= Archaeocin =

Potential Archae-derived antibiotics

Archaeocin is the name given to a new type of potentially useful antibiotic that is derived from the Archaea group of organisms. Eight archaeocins have been partially or fully characterized, but hundreds of archaeocins are believed to exist, especially within the haloarchaea. Production of these archaeal proteinaceous antimicrobials is a nearly universal feature of the rod-shaped haloarchaea.

The prevalence of archaeocins from other members of this domain is unknown simply because no one has looked for them. The discovery of new archaeocins hinges on recovery and cultivation of archaeal organisms from the environment. For example, samples from a novel hypersaline field site, Wilson Hot Springs in the Fish Springs National Wildlife Refuge in eastern Utah, recovered 350 halophilic organisms; preliminary analysis of 75 isolates showed that 48 were archaeal and 27 were bacterial.

== Halocins ==

Halocins are classified as either peptide (≤ 10 kDa; 'microhalocins') or protein (> 10 kDa) antibiotics produced by members of the archaeal family Halobacteriaceae. To date, all of the known halocin genes are encoded on megaplasmids (> 100 kbp) and possess typical haloarcheal TATA and BRE promoter regions. Halocin transcripts are leaderless and the translated preproteins or preproproteins are most likely exported using the twin arginine translocation (Tat) pathway, as the Tat signal motif (two adjacent arginine residues) is present within the amino terminus. Halocin genes are almost universally expressed at the transition between exponential and stationary phases of growth; the only exception is halocin H1, which is induced during exponential phase. In contrast, the larger halocin proteins are heat-labile and typically obligately halophilic as they lose their activity (or activity is reduced) when desalted.

=== Microhalocins, peptide halocins ===
Currently, five peptide halocins have been partially or completely characterized at the protein and/or genetic levels: HalS8, HalR1, HalC8, HalH7, and HalU1. These antimicrobial peptides range from ~3 to 7.4 kDa in molecular mass, consisting of 36 to 76 amino acid residues. Two of the microhalocins (HalS8 and HalC8) are produced by proteolytic cleavage from a larger preproprotein by an unknown mechanism.

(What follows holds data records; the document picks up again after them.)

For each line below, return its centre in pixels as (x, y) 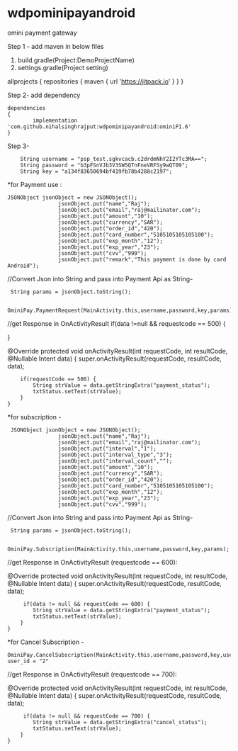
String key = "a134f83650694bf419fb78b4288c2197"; (96, 171)
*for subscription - (34, 417)
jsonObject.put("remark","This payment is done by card (142, 259)
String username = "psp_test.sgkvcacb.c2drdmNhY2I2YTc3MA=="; (114, 159)
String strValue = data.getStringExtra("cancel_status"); (120, 722)
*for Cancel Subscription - (46, 642)
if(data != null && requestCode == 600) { (87, 604)
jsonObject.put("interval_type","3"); (115, 455)
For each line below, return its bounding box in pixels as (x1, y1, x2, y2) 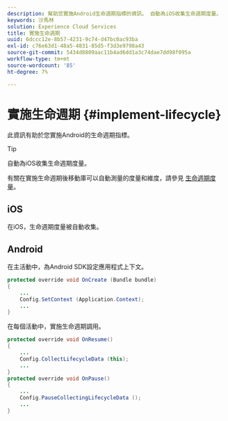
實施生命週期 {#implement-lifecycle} (7, 106, 222, 122)
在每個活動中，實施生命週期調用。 (7, 322, 105, 331)
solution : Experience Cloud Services (7, 23, 117, 30)
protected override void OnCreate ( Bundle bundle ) (7, 276, 157, 284)
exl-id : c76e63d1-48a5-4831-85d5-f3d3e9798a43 (7, 42, 145, 49)
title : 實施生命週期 (7, 29, 60, 37)
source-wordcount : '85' (7, 62, 76, 69)
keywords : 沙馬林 (7, 17, 54, 24)
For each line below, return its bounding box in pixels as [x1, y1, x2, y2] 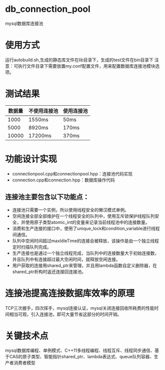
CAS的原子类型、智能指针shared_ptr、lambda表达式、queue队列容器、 [9, 354, 154, 360]
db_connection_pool [5, 3, 91, 15]
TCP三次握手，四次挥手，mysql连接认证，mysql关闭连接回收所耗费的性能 [5, 305, 155, 311]
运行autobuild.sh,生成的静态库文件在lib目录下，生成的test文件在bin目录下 [5, 57, 154, 63]
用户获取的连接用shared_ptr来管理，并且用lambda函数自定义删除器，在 [12, 262, 157, 268]
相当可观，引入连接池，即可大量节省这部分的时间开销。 [9, 311, 122, 317]
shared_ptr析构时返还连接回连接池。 [12, 268, 86, 275]
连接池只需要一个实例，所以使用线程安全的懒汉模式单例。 [12, 206, 129, 213]
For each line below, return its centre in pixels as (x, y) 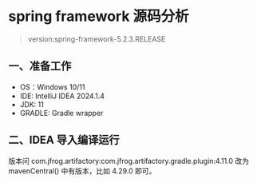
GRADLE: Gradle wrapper (61, 113)
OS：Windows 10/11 (52, 87)
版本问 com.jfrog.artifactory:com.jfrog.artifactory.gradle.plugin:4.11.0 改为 (129, 161)
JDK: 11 (32, 104)
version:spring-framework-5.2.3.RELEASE (97, 39)
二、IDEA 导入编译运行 (64, 140)
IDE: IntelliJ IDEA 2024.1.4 (62, 96)
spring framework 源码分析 (99, 16)
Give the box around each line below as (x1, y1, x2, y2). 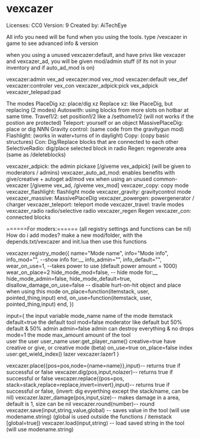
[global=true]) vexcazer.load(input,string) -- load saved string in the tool (6, 419, 185, 426)
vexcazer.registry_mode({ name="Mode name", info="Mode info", (6, 249, 169, 257)
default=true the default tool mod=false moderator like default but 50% (6, 318, 183, 326)
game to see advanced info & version (6, 40, 98, 47)
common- (153, 175, 178, 182)
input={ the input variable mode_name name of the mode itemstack (6, 312, 173, 319)
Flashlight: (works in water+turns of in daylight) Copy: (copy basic (6, 131, 170, 139)
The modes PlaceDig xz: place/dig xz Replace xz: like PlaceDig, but (6, 100, 173, 107)
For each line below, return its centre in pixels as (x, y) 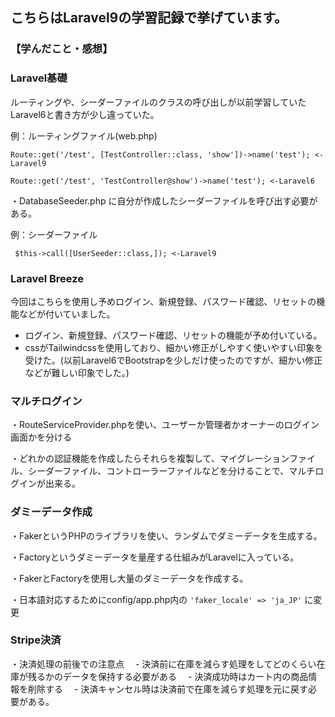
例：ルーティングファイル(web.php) (84, 135)
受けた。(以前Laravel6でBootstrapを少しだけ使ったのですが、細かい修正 (173, 360)
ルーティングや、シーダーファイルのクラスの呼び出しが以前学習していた (158, 102)
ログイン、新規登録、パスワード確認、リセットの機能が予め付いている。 (173, 335)
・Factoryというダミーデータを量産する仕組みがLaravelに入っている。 (155, 557)
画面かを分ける (41, 437)
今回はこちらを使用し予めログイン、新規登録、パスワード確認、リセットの (163, 301)
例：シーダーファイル (54, 234)
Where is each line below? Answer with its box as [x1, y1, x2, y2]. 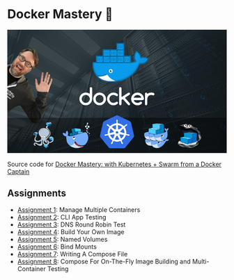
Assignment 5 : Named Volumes [17, 236, 108, 244]
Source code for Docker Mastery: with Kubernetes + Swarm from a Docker [7, 160, 221, 168]
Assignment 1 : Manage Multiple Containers [17, 206, 141, 214]
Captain [7, 167, 30, 176]
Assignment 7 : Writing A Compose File [17, 250, 128, 258]
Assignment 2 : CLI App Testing [17, 213, 107, 222]
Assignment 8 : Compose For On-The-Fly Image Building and [17, 257, 192, 266]
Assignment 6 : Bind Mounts [17, 242, 97, 251]
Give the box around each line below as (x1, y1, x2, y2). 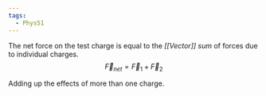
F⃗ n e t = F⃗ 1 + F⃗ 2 (104, 61, 163, 73)
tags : (8, 11, 26, 20)
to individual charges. (8, 49, 80, 59)
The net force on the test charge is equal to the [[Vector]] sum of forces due (8, 40, 258, 50)
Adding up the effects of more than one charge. (8, 79, 165, 88)
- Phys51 (15, 19, 45, 27)
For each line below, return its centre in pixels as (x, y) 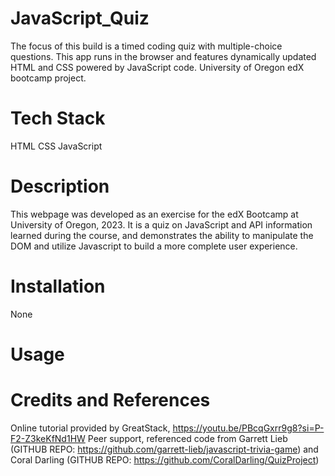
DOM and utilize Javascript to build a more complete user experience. (154, 246)
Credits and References (110, 400)
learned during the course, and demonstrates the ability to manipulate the (162, 235)
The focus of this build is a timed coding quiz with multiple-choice (146, 46)
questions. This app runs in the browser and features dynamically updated (163, 56)
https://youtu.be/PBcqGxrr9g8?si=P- (248, 428)
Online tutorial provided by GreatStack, (90, 428)
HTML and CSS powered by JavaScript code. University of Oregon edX (157, 67)
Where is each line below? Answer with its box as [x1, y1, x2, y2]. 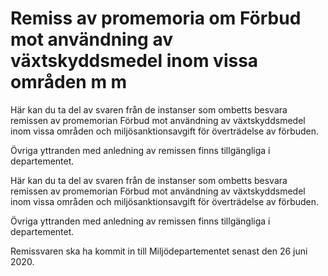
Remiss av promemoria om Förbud [10, 7, 302, 30]
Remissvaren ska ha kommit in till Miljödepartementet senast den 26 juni [10, 245, 308, 257]
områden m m [10, 71, 128, 94]
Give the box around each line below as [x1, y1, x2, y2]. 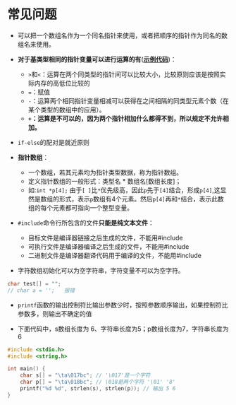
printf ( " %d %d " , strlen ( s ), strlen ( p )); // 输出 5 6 [20, 385, 176, 392]
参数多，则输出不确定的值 [17, 309, 92, 318]
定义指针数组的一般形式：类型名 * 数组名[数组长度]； [27, 177, 182, 185]
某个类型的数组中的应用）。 [27, 105, 106, 114]
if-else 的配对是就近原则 [17, 138, 89, 146]
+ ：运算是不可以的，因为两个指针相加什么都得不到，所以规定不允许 [27, 114, 223, 122]
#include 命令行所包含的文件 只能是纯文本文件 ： [17, 218, 155, 227]
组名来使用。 [17, 40, 55, 48]
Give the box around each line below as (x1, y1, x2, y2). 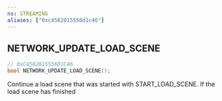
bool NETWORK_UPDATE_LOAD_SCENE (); (7, 68, 111, 75)
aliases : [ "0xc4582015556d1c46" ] (7, 17, 105, 24)
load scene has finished (7, 88, 76, 96)
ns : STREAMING (7, 10, 49, 17)
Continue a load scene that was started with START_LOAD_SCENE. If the (7, 80, 215, 88)

Microhalocins are hydrophobic peptides that remain active even if desalted and/or stored at 4 °C and are fairly insensitive to heat and organic solvents. The first microhalocin to be characterized was HalS8, produced by the uncharacterized haloarchaeon S8a isolated from the Great Salt Lake, UT, USA.

=== Protein halocins ===
Two can be classified as protein halocins: HalH1 and HalH4; the molecular masses of the remaining halocins have yet to be elucidated. Halocin H1 is produced by Hfx. mediterranei M2a (formerly strain Xia3), isolated from a solar saltern near Alicante, Spain. It is a 31 kDa protein that is heat-labile, loses activity when desalted, and exhibits a broad range of inhibition within the haloarchaea. Halocin H1 has yet to be characterized at the protein and genetic levels. In contrast, HalH4, produced by Hfx. mediterranei R4 (ATCC 33500), also isolated from a solar saltern near Alicante, Spain was the first halocin discovered. The molecular mass of the mature HalH4 protein is 34.9 kDa (359 amino acids), processed from a preprotein of 39.6 kDa; the mechanism for processing is unknown. Halocin H4 is an archaeolytic halocin and adsorbs to sensitive Hbt. salinarum cells where it may be disrupting membrane permeability.

==Sulfolobicins==
The archaeocins produced by Sulfolobus are entirely different from halocins, since their activity is predominantly associated with the cells and not the supernatant. To date, the spectrum of sulfolobicin activity appears to be restricted to other members of the Sulfolobales: the sulfolobicin inhibited S. solfataricus P1, S. shibatae B12, and six nonproducing strains of S. islandicus. Activity appears to be archaeocidal but not archaeolytic. Two genes involved in sulfolobicin production have been identified in S. acidocaldarius and S. tokodaii. The sulfolobicins appear to represent a novel class of antimicrobial proteins.